The First Care Provider System: Improving Community Resilience for Unexpected Disasters

BY JOSHUA P. BOBKO, MD, FAAEMWILLIAM J. HARRIS, NREMT-P, ON FEB 23, 2016

 

 From hurricanes isolating segments of the population to the dynamic terrorist events in Paris and San Bernardino, the threats to our society are both complex and often overwhelm local resources. Because of their storied success, there is a widely held regard for the availability and professionalism of our emergency medical services, and deservedly so. Accordingly, most of the financial resources dedicated to disaster preparedness and counterterrorism are primarily focused on improving our uniformed response.

   Yet the unspoken secret of EMS is that there is a systemwide over reliance on the existing EMS structure. Too often this reliance means our communities prepare based on the assumption that medical care will be readily available. As recent events continue to prove, this is not always the case, and it suggests our current response paradigm may need improvement.1 Now is the time to educate and empower everyone to be able to bridge this gap and provide emergency care. Perhaps Amanda Ripley says it best in her book The Unthinkable: “Regular people are the most important people at a disaster scene, every time.”

   Trauma is the leading cause of death from birth to nearly age 50, but there has yet to be a concerted effort to improve outcomes from traumatic injury within this population.2 Under the best circumstances, medical response takes anywhere from 7–11 minutes on average during non-surge operations, and departments around the country are self-identifying their own inability to meet NFPA 1710 standards.3,4 Given this reality, there have been outstanding efforts highlighting the  science of civilian survivability, particularly from hemorrhage. The Committee for Tactical Emergency Casualty Care (C-TECC) has made great strides synchronizing civilian-based prehospital guidelines for medical providers across the world. Subsequently the Hartford Consensus, convened following the Sandy Hook massacre, has effectively pushed the need for improving hemorrhage control within communities.5 Following on the success of these groups, the federal government has attempted to make recommendations for civilian actions (DHS active shooter pamphlet) and recruit the community with the “Stop the Bleed” program.6,7

   While these efforts are critically important, what has been missing until now is a unifying solution to meet these new mandates. Recent publication of the First Care Provider white paper has provided a foundation for this effort, combining the currently supported TECC guidelines with systemic lessons learned from a fully operationalized public education model.8 In this paper we share a brief insight into the success of a reproducible model for organizations constrained by limited resources.

The First Care Provider Concept

Organizations and agencies across the world now conduct regular active-shooter exercises. While many of these programs teach familiarization with the DHS-recommended “run, hide, fight” approach, the “first care provider” concept creates an all-hazard approach to situations where life may be compromised yet medical care is unavailable.9 This was the next critical step in the trauma chain of survival, considering that current trauma education programs are not designed for a civilian audience. Further, the situational response and prioritization of care differs dramatically from civilian medical programs (first aid, CPR) but adheres to the consensus guidelines recommended by C-TECC. Finally, the universality of the first care model makes it an appropriate subject to be included as a part of all ongoing safety programs and new-employee orientations, or as a stand-alone course.

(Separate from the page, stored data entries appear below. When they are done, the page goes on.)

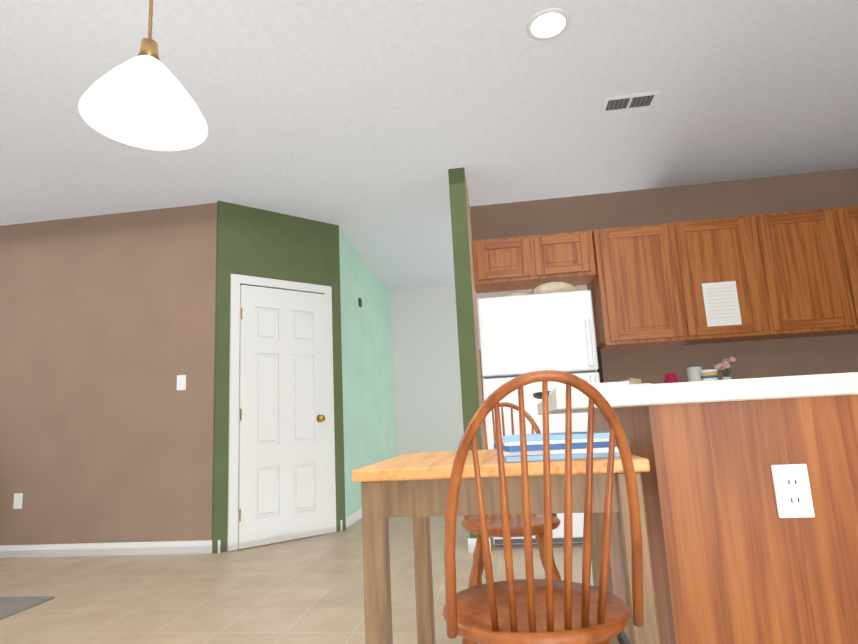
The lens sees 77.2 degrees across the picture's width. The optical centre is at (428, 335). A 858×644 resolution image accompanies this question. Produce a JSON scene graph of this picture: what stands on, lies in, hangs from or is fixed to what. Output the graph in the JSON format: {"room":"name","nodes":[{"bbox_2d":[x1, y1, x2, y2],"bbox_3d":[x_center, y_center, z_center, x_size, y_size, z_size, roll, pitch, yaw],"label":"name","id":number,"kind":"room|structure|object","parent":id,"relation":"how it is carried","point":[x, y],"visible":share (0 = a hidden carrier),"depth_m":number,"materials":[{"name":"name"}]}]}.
{"room":"dining area","nodes":[
{"label":"dining area","id":0,"kind":"room"},
{"bbox_2d":[0,203,216,544],"bbox_3d":[-3.883,0.426,4.529,4.630,2.730,0.150,-4,-10,7],"label":"wall","id":1,"kind":"structure","parent":0,"point":[107,329],"depth_m":4.29,"materials":[{"name":"brown paint"}]},
{"bbox_2d":[13,493,22,508],"bbox_3d":[-3.228,1.301,4.220,0.075,0.118,0.006,-4,-10,7],"label":"electrical outlet plate","id":2,"kind":"object","parent":1,"relation":"attached to","point":[18,499],"visible":1,"depth_m":4.22,"materials":[{"name":"white plastic"}]},
{"bbox_2d":[0,540,219,557],"bbox_3d":[-3.807,1.712,4.229,4.586,0.090,0.014,-4,-10,7],"label":"baseboard","id":3,"kind":"structure","parent":1,"relation":"attached to","point":[119,548],"depth_m":4.05,"materials":[{"name":"white paint"}]},
{"bbox_2d":[177,375,185,389],"bbox_3d":[-1.934,0.369,4.192,0.075,0.118,0.011,-4,-10,7],"label":"light switch","id":4,"kind":"object","parent":1,"relation":"attached to","point":[181,382],"visible":1,"depth_m":4.19,"materials":[{"name":"white plastic"}]},
{"bbox_2d":[211,201,345,553],"bbox_3d":[-1.254,0.295,4.531,1.090,2.730,0.150,4,-12,-37],"label":"wall","id":5,"kind":"structure","parent":0,"point":[254,242],"depth_m":4.53,"materials":[{"name":"green paint"}]},
{"bbox_2d":[227,274,335,550],"bbox_3d":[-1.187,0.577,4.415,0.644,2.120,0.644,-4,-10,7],"label":"closet door","id":6,"kind":"structure","parent":5,"relation":"in","point":[281,469],"depth_m":4.37,"materials":[{"name":"white paint"}]},
{"bbox_2d":[340,507,361,530],"bbox_3d":[-0.576,1.812,5.803,0.014,0.090,2.550,-4,-10,7],"label":"baseboard","id":7,"kind":"structure","parent":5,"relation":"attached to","point":[356,515],"depth_m":4.88,"materials":[{"name":"white paint"}]},
{"bbox_2d":[0,516,618,643],"bbox_3d":[-0.731,1.258,1.851,11.750,0.100,10.800,-4,-10,7],"label":"floor","id":8,"kind":"structure","parent":0,"point":[307,590],"depth_m":2.97,"materials":[{"name":"tile"}]},
{"bbox_2d":[0,596,54,619],"bbox_3d":[-3.968,1.268,1.275,3.280,0.012,3.920,-4,-10,7],"label":"rug","id":9,"kind":"object","parent":8,"relation":"on","point":[10,606],"visible":1,"depth_m":2.89,"materials":[{"name":"grey fabric"}]},
{"bbox_2d":[352,449,659,643],"bbox_3d":[0.230,0.730,1.558,0.718,0.750,0.738,-4,-10,7],"label":"table","id":10,"kind":"object","parent":8,"relation":"on","point":[414,486],"visible":0.75,"depth_m":1.29,"materials":[{"name":"brown wood"}]},
{"bbox_2d":[494,431,628,461],"bbox_3d":[0.339,0.291,1.425,0.335,0.058,0.272,-4,-10,7],"label":"books","id":11,"kind":"object","parent":10,"relation":"on","point":[511,448],"visible":0.52,"depth_m":1.31,"materials":[{"name":"blue paper"}]},
{"bbox_2d":[461,402,560,587],"bbox_3d":[0.341,0.747,2.278,0.423,0.938,0.502,-4,-10,7],"label":"chair","id":12,"kind":"object","parent":8,"relation":"on","point":[471,524],"visible":0.38,"depth_m":2.17,"materials":[{"name":"brown wood"}]},
{"bbox_2d":[477,290,599,546],"bbox_3d":[0.829,0.609,4.006,0.802,1.728,0.734,-4,-10,7],"label":"fridge","id":13,"kind":"object","parent":8,"relation":"on","point":[521,335],"visible":0.54,"depth_m":3.76,"materials":[{"name":"metal"}]},
{"bbox_2d":[503,282,575,296],"bbox_3d":[0.851,-0.321,4.205,0.592,0.167,0.390,-4,-10,7],"label":"clutter","id":14,"kind":"object","parent":13,"relation":"on","point":[552,287],"visible":0.31,"depth_m":4.03,"materials":[{"name":"beige plastic"}]},
{"bbox_2d":[442,370,643,643],"bbox_3d":[0.233,0.567,1.165,0.423,0.938,0.502,-3,-9,-2],"label":"chair","id":15,"kind":"object","parent":8,"relation":"on","point":[530,609],"visible":1,"depth_m":1.04,"materials":[{"name":"brown wood"}]},
{"bbox_2d":[537,372,857,643],"bbox_3d":[0.852,0.646,1.761,0.891,0.919,1.212,-4,-10,7],"label":"kitchen island","id":16,"kind":"object","parent":8,"relation":"on","point":[735,558],"visible":0.9,"depth_m":1.24,"materials":[{"name":"brown wood"}]},
{"bbox_2d":[533,391,549,398],"bbox_3d":[0.518,0.201,1.851,0.316,0.020,0.316,-4,-10,7],"label":"trivet","id":17,"kind":"object","parent":16,"relation":"on","point":[537,395],"visible":0.17,"depth_m":1.82,"materials":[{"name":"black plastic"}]},
{"bbox_2d":[549,381,629,394],"bbox_3d":[0.436,0.151,1.504,0.188,0.012,0.314,-4,-10,7],"label":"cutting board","id":18,"kind":"object","parent":16,"relation":"on","point":[595,385],"visible":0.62,"depth_m":1.35,"materials":[{"name":"white plastic"}]},
{"bbox_2d":[771,464,814,517],"bbox_3d":[0.831,0.355,1.228,0.075,0.118,0.010,-4,-10,7],"label":"outlet","id":19,"kind":"object","parent":16,"relation":"attached to","point":[792,489],"visible":1,"depth_m":1.23,"materials":[{"name":"white plastic"}]},
{"bbox_3d":[2.576,0.848,3.796,2.400,1.019,0.640,-4,-10,7],"label":"base cabinet","id":20,"kind":"object","parent":8,"relation":"on","visible":0},
{"bbox_2d":[621,378,650,384],"bbox_3d":[1.519,0.432,4.102,0.262,0.204,0.362,-4,-10,7],"label":"laundry basket","id":21,"kind":"object","parent":20,"relation":"on","point":[632,381],"visible":0.12,"depth_m":4.08,"materials":[{"name":"white plastic"}]},
{"bbox_2d":[664,373,678,382],"bbox_3d":[1.910,0.415,4.215,0.124,0.235,0.124,-4,-10,7],"label":"cup","id":22,"kind":"object","parent":20,"relation":"on","point":[671,378],"visible":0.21,"depth_m":4.19,"materials":[{"name":"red plastic"}]},
{"bbox_2d":[687,365,701,381],"bbox_3d":[2.080,0.377,4.178,0.110,0.281,0.110,-4,-10,7],"label":"canister","id":23,"kind":"object","parent":20,"relation":"on","point":[693,373],"visible":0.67,"depth_m":4.15,"materials":[{"name":"white ceramic"}]},
{"bbox_2d":[700,369,717,380],"bbox_3d":[2.052,0.364,3.918,0.116,0.224,0.116,-4,-10,7],"label":"wipes canister","id":24,"kind":"object","parent":20,"relation":"on","point":[709,375],"visible":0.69,"depth_m":3.88,"materials":[{"name":"white plastic"}]},
{"bbox_2d":[713,357,736,379],"bbox_3d":[2.298,0.336,4.154,0.156,0.332,0.143,-4,-10,7],"label":"flower vase","id":25,"kind":"object","parent":20,"relation":"on","point":[726,363],"visible":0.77,"depth_m":4.16,"materials":[{"name":"white plastic"}]},
{"bbox_2d":[339,231,395,515],"bbox_3d":[-0.712,0.529,6.103,0.150,2.730,2.700,-4,-10,7],"label":"wall","id":26,"kind":"structure","parent":0,"point":[368,400],"depth_m":5.74,"materials":[{"name":"green paint"}]},
{"bbox_2d":[358,298,361,306],"bbox_3d":[-0.733,-0.350,5.725,0.022,0.090,0.070,-4,-10,7],"label":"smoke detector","id":27,"kind":"object","parent":26,"relation":"attached to","point":[360,302],"visible":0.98,"depth_m":5.70,"materials":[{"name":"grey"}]},
{"bbox_2d":[390,285,463,456],"bbox_3d":[0.100,0.683,7.272,1.150,2.730,0.150,-4,-10,7],"label":"wall","id":28,"kind":"structure","parent":0,"point":[428,412],"depth_m":7.25,"materials":[{"name":"white paint"}]},
{"bbox_2d":[0,0,857,289],"bbox_3d":[-0.870,-1.530,2.316,11.750,0.100,10.800,-4,-10,7],"label":"ceiling","id":29,"kind":"structure","parent":0,"point":[365,125],"depth_m":3.22,"materials":[{"name":"paint"}]},
{"bbox_2d":[79,0,207,150],"bbox_3d":[-0.905,-1.112,1.753,0.356,0.905,0.356,-4,-10,7],"label":"pendant lamp","id":30,"kind":"object","parent":29,"relation":"hanging from","point":[143,99],"visible":1,"depth_m":1.72,"materials":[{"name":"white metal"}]},
{"bbox_2d":[526,8,569,40],"bbox_3d":[0.575,-1.499,2.596,0.210,0.009,0.210,-4,-10,7],"label":"recessed light","id":31,"kind":"object","parent":29,"relation":"in","point":[547,24],"visible":1,"depth_m":2.59,"materials":[{"name":"white paint"}]},
{"bbox_2d":[600,91,659,112],"bbox_3d":[1.220,-1.417,3.273,0.320,0.015,0.160,-4,-10,7],"label":"ceiling vent","id":32,"kind":"object","parent":29,"relation":"in","point":[629,102],"visible":1,"depth_m":3.26,"materials":[{"name":"white metal"}]},
{"bbox_2d":[448,167,489,537],"bbox_3d":[0.320,0.154,4.160,0.120,2.730,0.750,-4,-10,7],"label":"wall","id":33,"kind":"structure","parent":0,"point":[469,361],"depth_m":3.87,"materials":[{"name":"green paint"}]},
{"bbox_2d":[596,347,603,382],"bbox_3d":[1.345,0.792,4.246,0.132,1.400,0.110,-4,-10,7],"label":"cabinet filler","id":34,"kind":"structure","parent":0,"point":[599,371],"depth_m":4.28,"materials":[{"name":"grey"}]},
{"bbox_2d":[470,168,857,401],"bbox_3d":[2.844,0.050,4.294,5.100,2.730,0.153,-4,-10,7],"label":"wall","id":35,"kind":"structure","parent":0,"point":[833,354],"depth_m":4.41,"materials":[{"name":"brown paint"}]},
{"bbox_2d":[471,236,530,292],"bbox_3d":[0.607,-0.580,4.440,0.472,0.360,0.345,-4,-10,7],"label":"upper cabinet","id":36,"kind":"object","parent":35,"relation":"attached to","point":[501,264],"depth_m":4.28,"materials":[{"name":"brown wood"}]},
{"bbox_2d":[531,230,598,288],"bbox_3d":[1.074,-0.613,4.383,0.472,0.360,0.345,-4,-10,7],"label":"upper cabinet","id":37,"kind":"object","parent":35,"relation":"attached to","point":[567,257],"depth_m":4.23,"materials":[{"name":"brown wood"}]},
{"bbox_2d":[592,223,686,350],"bbox_3d":[1.628,-0.376,4.269,0.580,0.920,0.347,-4,-10,7],"label":"upper cabinet","id":38,"kind":"object","parent":35,"relation":"attached to","point":[635,289],"depth_m":4.11,"materials":[{"name":"brown wood"}]},
{"bbox_2d":[671,215,770,344],"bbox_3d":[2.203,-0.416,4.198,0.581,0.920,0.347,-4,-10,7],"label":"upper cabinet","id":39,"kind":"object","parent":35,"relation":"attached to","point":[717,263],"depth_m":4.04,"materials":[{"name":"brown wood"}]},
{"bbox_2d":[751,208,854,340],"bbox_3d":[2.777,-0.457,4.127,0.579,0.920,0.347,-4,-10,7],"label":"upper cabinet","id":40,"kind":"object","parent":35,"relation":"attached to","point":[786,275],"depth_m":3.96,"materials":[{"name":"brown wood"}]},
{"bbox_2d":[835,206,857,334],"bbox_3d":[3.351,-0.497,4.056,0.580,0.920,0.347,-4,-10,7],"label":"upper cabinet","id":41,"kind":"object","parent":35,"relation":"attached to","point":[846,218],"depth_m":3.95,"materials":[{"name":"brown wood"}]}
]}

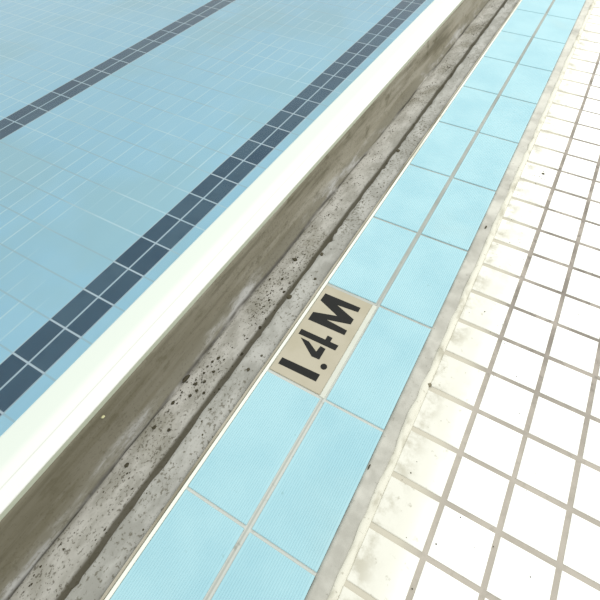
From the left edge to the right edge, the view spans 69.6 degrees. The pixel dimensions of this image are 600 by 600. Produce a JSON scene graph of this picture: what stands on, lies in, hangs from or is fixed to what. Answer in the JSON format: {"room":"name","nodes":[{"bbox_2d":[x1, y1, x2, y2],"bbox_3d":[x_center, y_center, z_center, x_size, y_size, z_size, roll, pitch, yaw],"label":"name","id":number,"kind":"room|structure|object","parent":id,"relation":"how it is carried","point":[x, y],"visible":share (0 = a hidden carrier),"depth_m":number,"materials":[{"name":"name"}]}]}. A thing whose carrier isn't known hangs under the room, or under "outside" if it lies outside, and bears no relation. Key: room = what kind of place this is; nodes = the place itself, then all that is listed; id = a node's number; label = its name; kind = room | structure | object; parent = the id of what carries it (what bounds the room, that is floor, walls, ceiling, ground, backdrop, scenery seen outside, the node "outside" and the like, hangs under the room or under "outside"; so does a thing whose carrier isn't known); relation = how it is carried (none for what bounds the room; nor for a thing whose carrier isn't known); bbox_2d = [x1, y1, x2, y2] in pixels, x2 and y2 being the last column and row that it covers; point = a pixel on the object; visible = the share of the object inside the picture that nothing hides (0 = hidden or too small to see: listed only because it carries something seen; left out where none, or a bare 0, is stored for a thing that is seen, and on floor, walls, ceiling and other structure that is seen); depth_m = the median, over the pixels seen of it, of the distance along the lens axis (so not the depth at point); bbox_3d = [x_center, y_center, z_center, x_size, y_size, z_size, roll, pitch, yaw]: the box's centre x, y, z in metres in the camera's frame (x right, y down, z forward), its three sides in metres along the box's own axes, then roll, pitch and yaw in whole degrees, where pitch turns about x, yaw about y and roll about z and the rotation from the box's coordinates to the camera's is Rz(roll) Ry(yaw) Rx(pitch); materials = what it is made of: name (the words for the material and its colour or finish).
{"room":"swimming pool","nodes":[
{"label":"swimming pool","id":0,"kind":"room"},
{"bbox_2d":[0,0,433,435],"bbox_3d":[-3.225,-3.127,4.939,9.640,0.198,10.000,25,57,18],"label":"floor","id":1,"kind":"structure","parent":0,"point":[81,182],"depth_m":3.60,"materials":[{"name":"tile"}]},
{"bbox_2d":[0,0,234,139],"bbox_3d":[-1.654,-2.468,4.304,0.245,0.002,10.000,25,57,18],"label":"lane marking","id":2,"kind":"object","parent":1,"relation":"on","point":[46,103],"visible":1,"depth_m":4.08,"materials":[{"name":"blue tile"}]},
{"bbox_2d":[0,0,425,416],"bbox_3d":[0.043,-1.692,3.706,0.245,0.002,10.000,25,57,18],"label":"lane marking","id":3,"kind":"object","parent":1,"relation":"on","point":[32,359],"visible":1,"depth_m":2.78,"materials":[{"name":"blue tile"}]},
{"bbox_2d":[0,0,518,599],"bbox_3d":[1.137,-1.761,2.545,0.340,0.145,10.000,25,57,18],"label":"channel","id":4,"kind":"object","parent":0,"point":[68,498],"visible":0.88,"depth_m":1.14,"materials":[{"name":"concrete"}]},
{"bbox_2d":[182,374,189,382],"bbox_3d":[-0.310,0.214,1.171,0.013,0.006,0.029,25,57,18],"label":"clump","id":5,"kind":"object","parent":4,"relation":"in","point":[186,377],"visible":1,"depth_m":1.17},
{"bbox_2d":[23,4,501,592],"bbox_3d":[0.392,-0.639,1.712,0.194,0.129,3.536,25,57,18],"label":"stains","id":6,"kind":"object","parent":4,"relation":"in","point":[491,4],"visible":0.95,"depth_m":1.29,"materials":[{"name":"black"}]},
{"bbox_2d":[110,0,584,599],"bbox_3d":[1.418,-1.671,2.394,0.296,0.050,10.000,25,57,18],"label":"tile border","id":7,"kind":"structure","parent":0,"point":[260,517],"depth_m":0.99,"materials":[{"name":"tile"}]},
{"bbox_2d":[100,0,521,599],"bbox_3d":[1.283,-1.733,2.441,0.016,0.051,10.000,25,57,18],"label":"edging strip","id":8,"kind":"object","parent":7,"relation":"attached to","point":[128,565],"visible":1,"depth_m":1.02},
{"bbox_2d":[269,285,376,398],"bbox_3d":[0.064,0.091,1.074,0.149,0.003,0.296,25,57,18],"label":"depth marker","id":9,"kind":"object","parent":7,"relation":"on","point":[317,351],"visible":1,"depth_m":1.06,"materials":[{"name":"beige tile"}]},
{"bbox_2d":[338,0,599,599],"bbox_3d":[3.088,-0.909,1.812,3.456,0.060,9.936,25,57,18],"label":"floor","id":10,"kind":"structure","parent":0,"point":[469,440],"depth_m":0.94,"materials":[{"name":"white tile"}]},
{"bbox_2d":[304,0,595,599],"bbox_3d":[1.567,-1.603,2.340,0.050,0.053,10.000,25,57,18],"label":"strip","id":11,"kind":"object","parent":10,"relation":"attached to","point":[329,580],"visible":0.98,"depth_m":1.01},
{"bbox_2d":[406,42,599,589],"bbox_3d":[0.969,-0.308,1.356,0.579,0.002,2.980,25,57,18],"label":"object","id":12,"kind":"object","parent":10,"relation":"on","point":[594,42],"visible":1,"depth_m":1.03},
{"bbox_3d":[0.957,-1.544,3.017,0.069,0.911,10.000,25,57,18],"label":"wall","id":13,"kind":"structure","parent":0,"visible":0},
{"bbox_2d":[0,0,463,520],"bbox_3d":[0.981,-1.844,2.584,0.144,0.140,10.000,25,57,18],"label":"pool lip","id":14,"kind":"object","parent":13,"relation":"on","point":[32,443],"visible":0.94,"depth_m":1.17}
]}

Some of the most impressive outcomes were achieved in Westminster, CA, through a community-led effort to improve resiliency. As a small city (pop. 90,000) with limited resources, Westminster’s pilot project was launched through a public-private endeavor to improve preparation for mass-casualty disasters, including acts of terrorism, violence and natural disasters. In partnership with FirstCareProvider.org, the community sought to reach areas of community interface that have substantial public use or risk for traumatic injury but are often completely reliant on the 9-1-1 system (such as schools, city hall, city maintenance, non-sworn police personnel and local businesses). Following an active-shooter curriculum administered by the Westminster Police Department, the First Care Provider model was introduced to create a communitywide network of trauma-trained individuals capable of providing lifesaving interventions to trauma and potentially augmenting the capabilities of first responders.10

This model proved the key to success. Acting Chief of Police Daniel Schoonmaker summarized the program by saying, “Some treatments are covered in other courses currently offered to the public, but there is no bystander-led trauma system that combines both action and treatment, particularly in the time from onset to response.” Therefore, the supporting literature, prioritization of care and nuances of public education that make up this system are markedly different from other programs. While “Stop the Bleed” supports one of the major tenets of the civilian TECC guidelines and the Hartford Consensus, public access to hemostatic devices without educational outreach may not sufficiently address the needs of our communities.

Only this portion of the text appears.